Probability of at least "$\alpha$" of winning the lottery

Question

I am struggling to solve the following exercise, and I would like to know if there is a simpler way to solve it than the way I chose!

Suppose that in Maryland, on a certain day, N lottery tickets are sold and M win. To have a probability of at least ${\alpha}$ of winning on that day, approximately how many tickets should be purchased?

I started out with a concrete case:

Suppose there are $100$ tickets, and $15$ of them are winning tickets, how many tickets must I buy so that I have at least a 50% chance of winning?

and then I went case by case:

What is the probability of winning by buying $1$ ticket? Clearly the answer is:

$$\frac{15}{100}=0.15$$

Not good enough, how about by buying two tickets?:

$${2\choose{2}}*\frac{15*14}{100*99}+ {2\choose{1}}*\frac{15*85}{100*99}\approx0.279$$

Still not good enough, but I am starting to see a pattern, and so I attempt to generalize to this with:

$$\sum_{i=1}^n {n\choose i}*\frac{{_{15}}P{_i}*{_{85}}P{_{n-i}}}{{_{100}}P{_n}}$$

Now it remains to solve for $n$

$$\sum_{i=1}^n {n\choose i}*\frac{{_{15}}P{_i}*{_{85}}P{_{n-i}}}{{_{100}}P{_n}}\geq 0.5$$

It looks like monstrous calculations are needed to compute this, but then I generalize to the exercise anyway:

$$\sum_{i=1}^n {n\choose i}*\frac{{_{M}}P{_i}*{_{N-M}}P{_{n-i}}}{{_{N}}P{_n}}\geq \alpha$$

First of all, is this correct? and second of all, is there a way to simplify the calculations? I know Poisson can somehow help (so says my book) but I fail to see how, may you please explain how I can convert this into a Poisson approximation? What should I be thinking? ANY help is greatly appreciated, thank you!

BONUS: If you know any python, some tips on how I can brute force calculate this would be great too, otherwise please recommend a program with which i can do this, thank you :)

Answer 1

We may assume that the number of tickets $N$ and the number of winning tickets $M$ are both large. We can then do our calculations as if we are drawing with replacement (while actually it is a case of drawing without replacement). If we buy $Q$ tickets, the probability that none of them wins a prize is:

$$P = (1-M/N)^Q$$

The prize of winning at least one prize is $1-P$, which we demand to be larger than $\alpha$. Thus we arrive at the following equation, to be solved for $Q$:

$$(1-M/N)^Q < 1-\alpha$$

This is easily done by using logarithms:

$$Q > log(1-\alpha)/log(1-M/N)$$

Compute the right hand side, then round up to the next integer value.
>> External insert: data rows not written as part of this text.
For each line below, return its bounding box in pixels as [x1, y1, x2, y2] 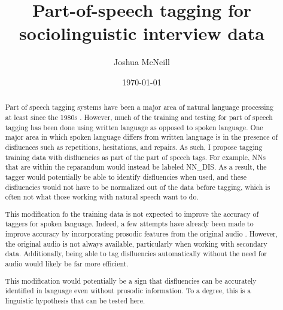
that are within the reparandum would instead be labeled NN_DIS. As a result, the [5, 162, 267, 172]
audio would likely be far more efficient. [5, 259, 129, 269]
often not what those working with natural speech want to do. [5, 192, 199, 202]
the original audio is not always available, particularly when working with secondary [5, 238, 267, 248]
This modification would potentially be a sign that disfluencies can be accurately [5, 275, 257, 286]
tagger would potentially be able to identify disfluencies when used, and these [5, 171, 247, 182]
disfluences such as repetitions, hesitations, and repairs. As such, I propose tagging [5, 142, 263, 152]
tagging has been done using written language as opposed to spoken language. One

Post Scriptum: As indicated by the OP, there is another approach possible, based on the Poisson distribution. This leads to a similar but slightly different result. It can be derived by writing the exact formula for the chance $P$, then divide each term in the numerator and dominator by $N$, yielding:

$$P =\frac {(1-M/N)(1-(M+1)/N)...(1-(M+Q-1)/N)}{(1)(1-1/N)...(1-(Q-1)/N)}$$

Now assume that $N$ is large compared to $M$ and $Q$. Then each term can be turned into an exponential. Collecting all contributions from numerator and denominator gives:

$$P = e^{-QM/N}$$

[Note that this expression can also be derived by considering $log(P)$ and making a large $N$ approximation.] The criterium that $1-P$ must be larger than $\alpha$ leads to:

$$Q > -(N/M)log(1-\alpha)$$

Numerical tests may be used to see which of the two formulas for $Q$ works best.